In [3]:
from sklearn.datasets import load_files
import pandas as pd
import spacy
nlp = spacy.load("en_core_web_sm", disable=['parser', 'ner'])

random_state = 0

DATA_DIR = "./bbc/"
data = load_files(DATA_DIR, encoding="utf-8", decode_error="replace", random_state=random_state)
df = pd.DataFrame(list(zip(data['data'], data['target'])), columns=['text', 'label'])

def only_nouns(texts):
    output = []
    for doc in nlp.pipe(texts):
        noun_text = " ".join(token.lemma_ for token in doc if token.pos_ == 'NOUN')
        output.append(noun_text)
    return output


df['text'] = only_nouns(df['text'])

df.head()

Unnamed: 0,text,label
0,boss bag award executive business magazine tit...,0
1,copy bumper sale fi shooter game copy sale com...,4
2,msp climate warning climate change control dec...,2
3,pavey success view week race track bronze inju...,3
4,tory rethink association candidate election ag...,2


## Model training

In [5]:
# number of topics to extract
n_topics = 5

from sklearn.feature_extraction.text import CountVectorizer, TfidfVectorizer
vec = TfidfVectorizer(max_features=5000, stop_words="english", max_df=0.95, min_df=2)
features = vec.fit_transform(df.text)

from sklearn.decomposition import NMF
cls = NMF(n_components=n_topics, random_state=random_state)
cls.fit(features)

NMF(alpha=0.0, beta_loss='frobenius', init=None, l1_ratio=0.0, max_iter=200,
    n_components=5, random_state=0, shuffle=False, solver='cd', tol=0.0001,
    verbose=0)

In [6]:
# list of unique words found by the vectorizer
feature_names = vec.get_feature_names()

# number of most influencing words to display per topic
n_top_words = 15

for i, topic_vec in enumerate(cls.components_):
    print(i, end=' ')
    # topic_vec.argsort() produces a new array
    # in which word_index with the least score is the
    # first array element and word_index with highest
    # score is the last array element.
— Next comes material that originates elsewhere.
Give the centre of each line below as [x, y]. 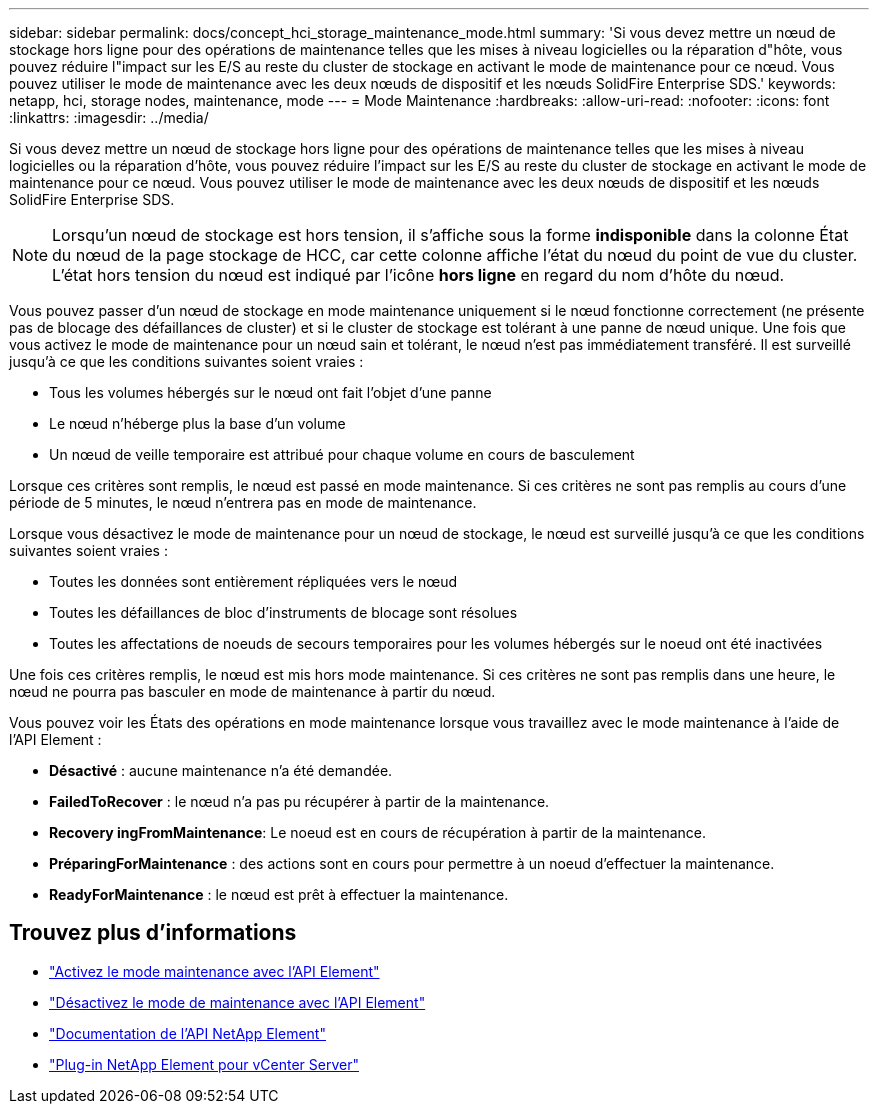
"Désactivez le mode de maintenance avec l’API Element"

Then using a
    # fancy indexing [-1: -n_top_words-1:-1], we are
    # slicing the array from its end in such a way that
    # top `n_top_words` word_index with highest scores
    # are returned in desceding order
    for fid in topic_vec.argsort()[-1:-n_top_words-1:-1]:
        print(feature_names[fid], end=' ')
    print()

0 growth sale economy year company market share rate price firm profit oil analyst month quarter 
1 film award actor star actress director nomination movie year comedy role festival prize category ceremony 
2 game player match team injury club time win season coach goal victory title champion half 
3 election party government tax minister leader people campaign chancellor plan issue voter country taxis vote 
4 phone people music technology service user broadband software computer tv network device video site mobile 


In [8]:
# identyfying the topic of a new text
new_articles = [
    "Playstation network was down so many people were angry",
    "Germany scored 7 goals against Brazil in worldcup semi-finals"
]
# first transform the text into features using vec
# then pass it to transform of cls
# the result will be a matrix of shape [2, 10]
# then we sort the topic id based on the score using argsort
# and take the last one (with the highest score) for each row using `[:,-1]` indexing
cls.transform(vec.transform(new_articles)).argsort(axis=1)[:,-1]

array([4, 2])